Penyakit biasanya timbul 2-5 hari setelah konsumsi makanan atau air yang tercemar, dan
biasanya berlangsung selama 7-10 hari, tetapi penyakit ini juga sering kambuh (pada sekitar
25% dari kasus yang ada). Kebanyakan infeksi bersifat terbatas dan tidak memerlukan
perawatan dengan antibiotik. Namun, perawatan dengan erythromycin dapat mengurangi jangka
waktu di mana orang yang sakit mengeluarkan bakteri di dalam kotorannya.

7
Dosis infektif C. jejuni diduga kecil. Hasil penelitian pada manusia menunjukkan bahwa
400-500 bakteri dapat menyebabkan beberapa individu menjadi sakit, sementara pada individu
lain, diperlukan jumlah yang lebih besar. Penelitian pada sukarelawan menunjukkan bahwa
kerentanan korban juga ikut menentukan dosis infektif. Mekanisme C. jejuni dalam
menimbulkan penyakit masih belum dimengerti sepenuhnya, tetapi bakteri ini memproduksi
racun tidak tahan panas yang dapat menyebabkan diare.

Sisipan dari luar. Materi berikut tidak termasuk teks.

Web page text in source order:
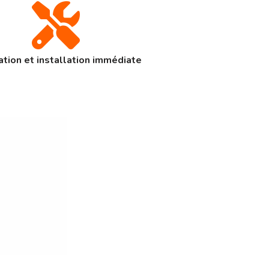
et installation immédiate
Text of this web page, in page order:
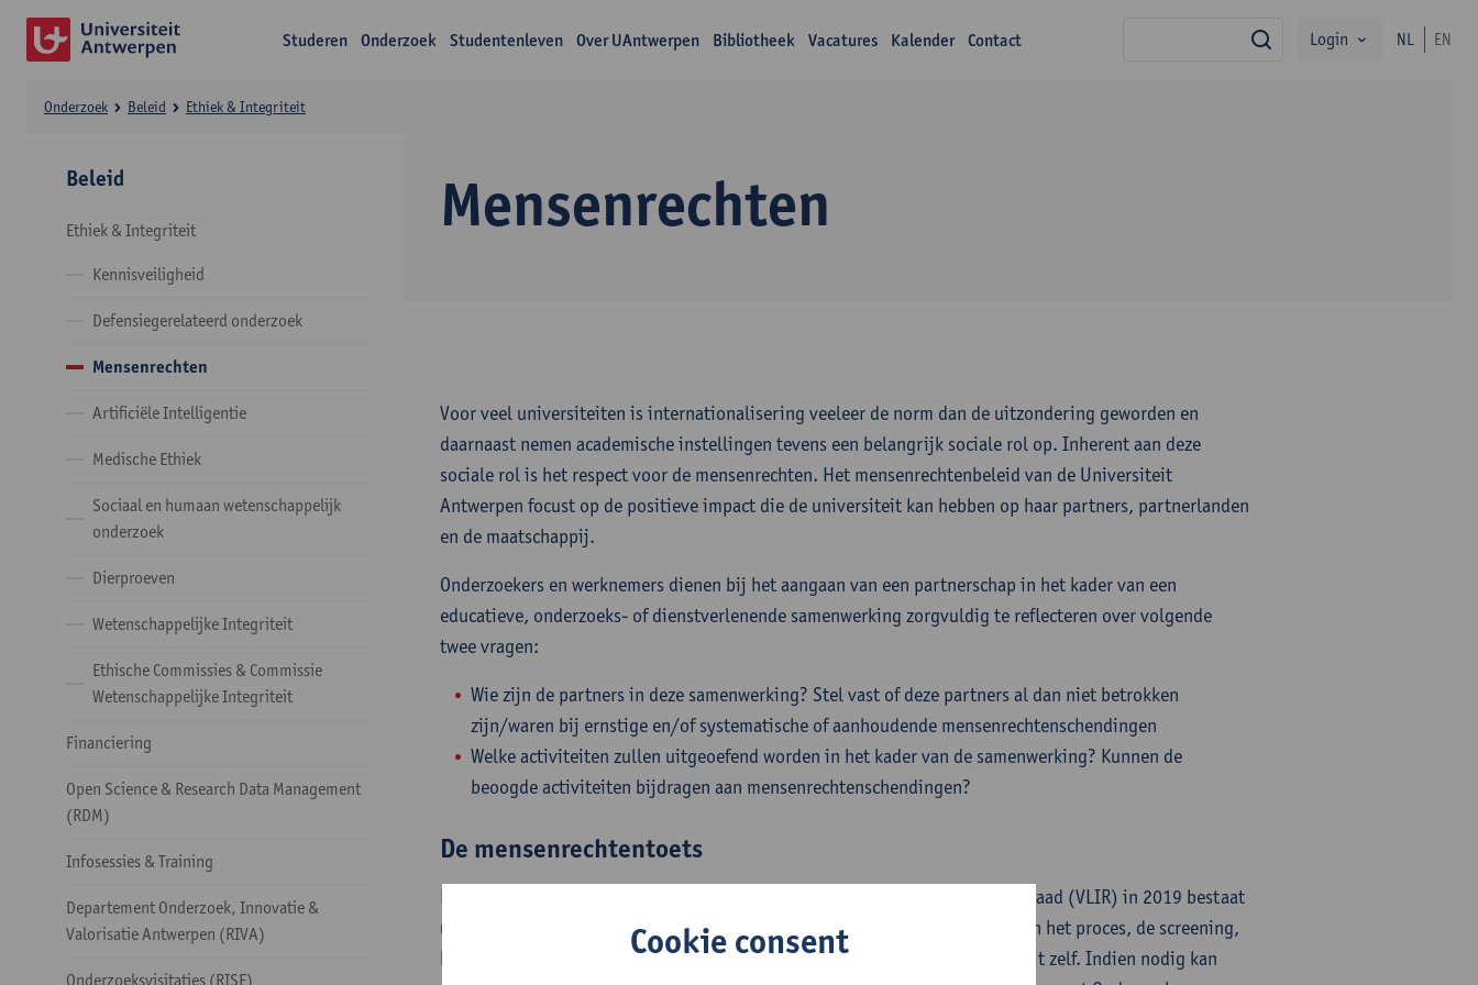
Studeren Onderzoek Studentenleven Over UAntwerpen Bibliotheek Vacatures Kalender Contact zoekLogin NL EN
Mensenrechten
Onderzoek Beleid Ethiek & Integriteit
Beleid
Ethiek & Integriteit
Kennisveiligheid
Defensiegerelateerd onderzoek
Mensenrechten
Artificiële Intelligentie
Medische Ethiek
Sociaal en humaan wetenschappelijk
onderzoek
Dierproeven
Wetenschappelijke Integriteit
Ethische Commissies & Commissie
Wetenschappelijke Integriteit
Financiering
Open Science & Research Data Management
(RDM)
Infosessies & Training
Departement Onderzoek, Innovatie &
Valorisatie Antwerpen (RIVA)
Onderzoeksvisitaties (RISE)
Voor veel universiteiten is internationalisering veeleer de norm dan de uitzondering geworden en
daarnaast nemen academische instellingen tevens een belangrijk sociale rol op. Inherent aan deze
sociale rol is het respect voor de mensenrechten. Het mensenrechtenbeleid van de Universiteit
Antwerpen focust op de positieve impact die de universiteit kan hebben op haar partners, partnerlanden
en de maatschappij.
Onderzoekers en werknemers dienen bij het aangaan van een partnerschap in het kader van een
educatieve, onderzoeks- of dienstverlenende samenwerking zorgvuldig te reflecteren over volgende
twee vragen:
Wie zijn de partners in deze samenwerking? Stel vast of deze partners al dan niet betrokken
zijn/waren bij ernstige en/of systematische of aanhoudende mensenrechtenschendingen
Welke activiteiten zullen uitgeoefend worden in het kader van de samenwerking? Kunnen de
beoogde activiteiten bijdragen aan mensenrechtenschendingen?
De mensenrechtentoets
De
zoals opgesteld door de Vlaamse Interuniversitaire Raad (VLIR) in 2019 bestaat
uit drie fasen: een screening, een scoping en een opvolging. De eerste stap in het proces, de screening,
kan worden uitgevoerd door onderzoekers en medewerkers van de universiteit zelf. Indien nodig kan
Cookie consent
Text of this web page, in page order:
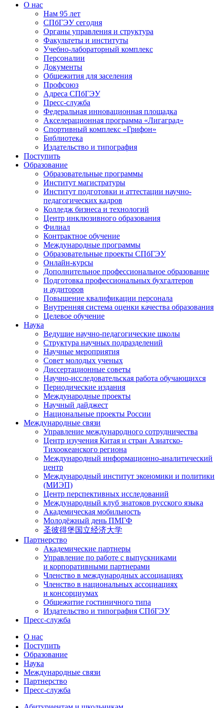
О нас
Нам 95 лет
СПбГЭУ сегодня
Органы управления и структура
Факультеты и институты
Учебно-лабораторный комплекс
Персоналии
Документы
Общежития для заселения
Профсоюз
Адреса СПбГЭУ
Пресс-служба
Федеральная инновационная площадка
Акселерационная программа «Лигаград»­­
Спортивный комплекс «Грифон»
Библиотека
Издательство и типография
Поступить
Образование
Образовательные программы
Институт магистратуры
Институт подготовки и аттестации научно-
педагогических кадров
Колледж бизнеса и технологий
Центр инклюзивного образования
Филиал
Контрактное обучение
Международные программы
Образовательные проекты СПбГЭУ
Онлайн-курсы
Дополнительное профессиональное образование
Подготовка профессиональных бухгалтеров
и аудиторов
Повышение квалификации персонала
Внутренняя система оценки качества образования
Целевое обучение
Наука
Ведущие научно-педагогические школы
Структура научных подразделений
Научные мероприятия
Совет молодых ученых
Диссертационные советы
Научно-исследовательская работа обучающихся
Периодические издания
Международные проекты
Научный дайджест
Национальные проекты России
Международные связи
Управление международного сотрудничества
Центр изучения Китая и стран Азиатско-
Тихоокеанского региона
Международный информационно-аналитический
центр
Международный институт экономики и политики
(МИЭП)
Центр перспективных исследований
Международный клуб знатоков русского языка
Академическая мобильность
Молодёжный день ПМГФ
圣彼得堡国立经济大学
Партнерство
Академические партнеры
Управление по работе с выпускниками
и корпоративными партнерами
Членство в международных ассоциациях
Членство в национальных ассоциациях
и консорциумах
Общежитие гостиничного типа
Издательство и типография СПбГЭУ
Пресс-служба
О нас
Поступить
Образование
Наука
Международные связи
Партнерство
Пресс-служба
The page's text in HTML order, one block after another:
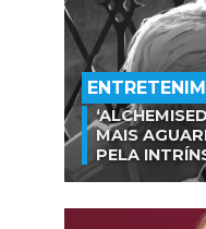
MAIS
PELA
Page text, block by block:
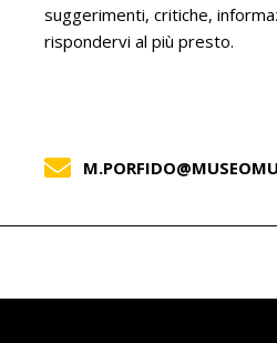
suggerimenti, critiche,
rispondervi al più presto.
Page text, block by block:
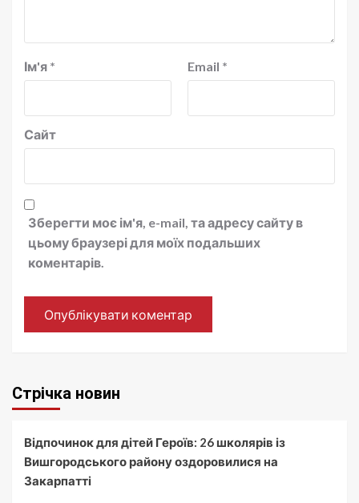
Ім'я * Email *
Сайт
Зберегти моє ім'я, e-mail, та адресу сайту в
цьому браузері для моїх подальших
коментарів.
Стрічка новин
Відпочинок для дітей Героїв: 26 школярів із
Вишгородського району оздоровилися на
Закарпатті
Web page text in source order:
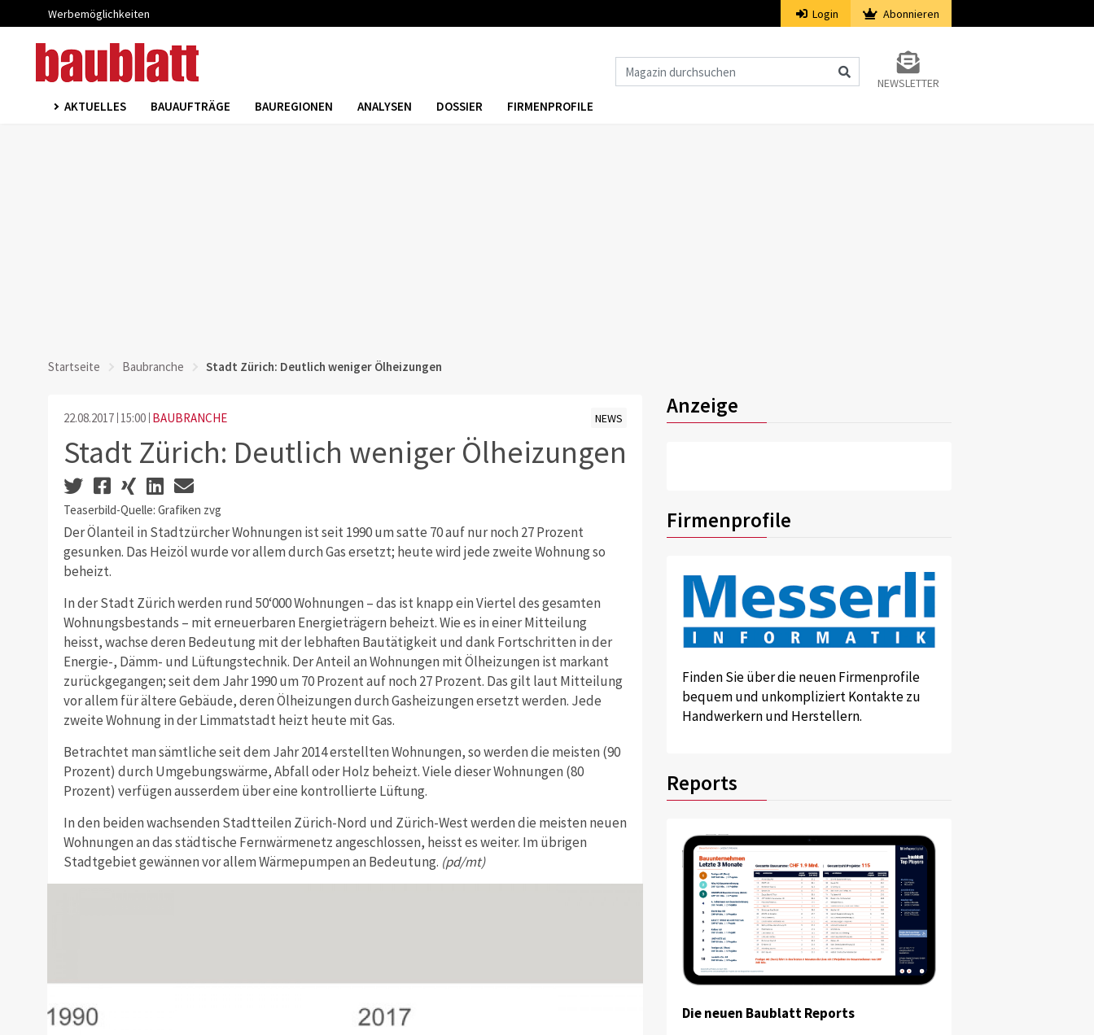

C. jejuni mungkin juga bersifat
invasif/menyerang saluran pencernaan secara langsung.

D. Dignosa
Sejumlah besar C. jejuni umumnya ada dalam kotoran individu yang mengalami diare,
namun untuk mengisolasinya diperlukan media khusus yang mengandung antibiotik dan
atmosfer mikroaerofilik khusus (5% oksigen). Namun, kebanyakan laboratorium klinik
memiliki perlengkapan untuk mengisolasi Campylobacter spp. apabila diperlukan.

E. Pencegahan
Pencegahan secara total mungkin tidak dapat dilakukan. Walaupun demikian, makanan
yang dimasak, dipanaskan, dan disimpan dengan benar umumnya aman dikonsumsi. Resiko
paling besar adalah kontaminasi silang, yakni apabila makanan yang sudah dimasak bersentuhan
dengan bahan mentah atau peralatan yang terkontaminasi (misalnya alas pemotong).

8
BAB III
PENUTUP

A. Kesimpulan
Campylobacteriosis yang disebabkan oleh bakteri C. jejuni menghasilkan Cytolethal
Distending Toxin (CDT) yang merupakan toksin jenis eksotoksin. Pengaruh adanya CDT pada
tubuh menyebabkan kerusakan sel epitel pada mukosa usus, hal ini dikarenakan terjadinya blok
pada siklus sel fase G2 sehingga terjadi kerusakan sel dan kematian sel. Kerusakan mukosa usus
ini mengakibatkan gangguan absorpsi dan sekresi abnormal.